New Windshield Improves Vehicle Interior Cabin Noise and Articulation Index

Sound and Vibration, Dec 2003 by Lu, Jun, Pyper, Jay

Acoustics plays an ever-increasing role in the automotive industry, particularly in the quest for a quieter passenger cabin. Consumers equate quiet with quality, as shown in the J.D. Power and Associates 2002 Vehicle Acoustics Study, and the OEM that can provide a quieter passenger cabin will gain a competitive edge in the marketplace.

One new factor contributing to consumer demand for quieter vehicles is the increasing use of telematics within the vehicle including voice-activated technology and cell phones. It is now important that OEMs examine all possible ways to reduce road and wind noise as well as structure-borne noise penetrating the cabin to levels where the human ear can easily and comfortably hear speech.

The intelligibility of speech is defined as the accuracy with which a normal listener can understand a spoken word or phrase. Speech has a dynamic range of about 30 dB in each 1/3-octave band from 200 to 6000 Hz, and the long-term rms overall sound pressure level at the speaker's lips is about 65 dB. The Articulation Index (AI) is a measure of speech intelligibility in continuous noise. It ranges from 0 to 1, corresponding to 0% and 100% intelligibility, respectively. AI determines a ratio between the received speech signal and the level of interfering noise. Speech intelligibility is based on this signal-to-noise ratio, which is determined by calculations within 18 1/3-octave bands or other appropriate methods described in ANSI S3.5. A higher ratio indicates greater speech intelligibility. For example, AI of 0.3 or below is considered unsatisfactory; 0.5 to 0.6 is satisfactory; and greater than 0.8 is excellent.

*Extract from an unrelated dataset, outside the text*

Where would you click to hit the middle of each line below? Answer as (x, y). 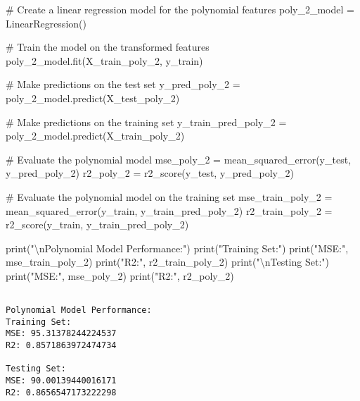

Within every acoustic environment, there is always a certain degree of ambient background noise present that interferes with the speech signal. This reduces the signal-to-noise ratio and the receiver must significantly concentrate on the speech in order to hear it with any degree of accuracy. Therefore, reducing noise entering the cabin that is contributing to ambient noise would be beneficial in enhancing speech intelligibility.

While many vehicle manufacturers inelude noise-reducing structures and packages in the production phase of the vehicle, a pervasive weak link in Noise Vibration and Harshness (NVH) solutions for vehicles is the glass. In particular, the vehicle's windshield. Previous efforts of the automotive industry to improve cabin NVH have rarely focused on designing the windshield for improved interior acoustics.

Acoustic energy can be transmitted rather easily through the vehicle's windshield compared with other passenger compartment boundaries. At high operating speeds, strong aerodynamic pressure fluctuations around the windshield cause the glass surface to radiate noise to the vehicle's interior. In addition, impinging airflows on panel edges and bends in the vehicle's exterior can generate acoustic noise with subsequent transmission to the vehicle interior. The transmission of airborne noise generated by adjacent moving vehicles and structure-borne noise created by structural vibrations of the car body contribute to the noise transmission of windshields. Given this information, automotive glazing now becomes a primary focus as a transmission path to the vehicle interior for road and wind noise, external airborne noise and structure-borne noise.

The standard laminated glass windshield was first introduced for the safety benefit of providing occupant retention in the event of a crash. It also has proven vibration damping characteristics. Laminated glass consists of a 'sandwich' of a tough, polyvinyl butyral (PVB) interlayer bonded between two sheets of glass under heat and pressure. The PVB interlayer damps vibrations in the glass and, in automotive applications, produces a significant reduction in road and wind noise. Remarkably thin, the 'sandwich' ranges between 3.8 to 5.2 mm in thickness, depending upon its application, and weighs about 11% less than tempered glass of similar thickness. This weight reduction becomes important in overall vehicle design given OEMs' concern with vehicle weight.

The typical approach for an acoustics solution with glass is to increase the thickness of the glass. Yet, this approach provides limited benefits in terms of attenuating cabin noise and is not a viable solution based on the weight and fuel economy concerns of the automotive industry. With the increasing demand for even quieter automotive interiors without adding weight to the vehicle, there is a strong demand for improved control of NVU via the windshield through product design at equivalent or lesser weight than that of standard windshields.

The acoustic performance of tempered glass and standard windshields made with PVB can be characterized by the Sound Transmission Loss (STL). The STL of tempered glass alone of varying thickness corresponds to the basic sound transmission behavior of a sound barrier with the response at low frequencies being determined by the panel's static stiffness. Since glass reacts best to excitation frequencies that match its natural frequencies, the low internal damping of tempered glass produces resonances that dramatically decrease STL. Sound transmission follows the mass law of acoustics above the resonant frequencies and is dictated by the mass or surface density of glass. In this mass-controlled region, the transmission loss increases approximately 6 dB by doubling its surface density or frequency.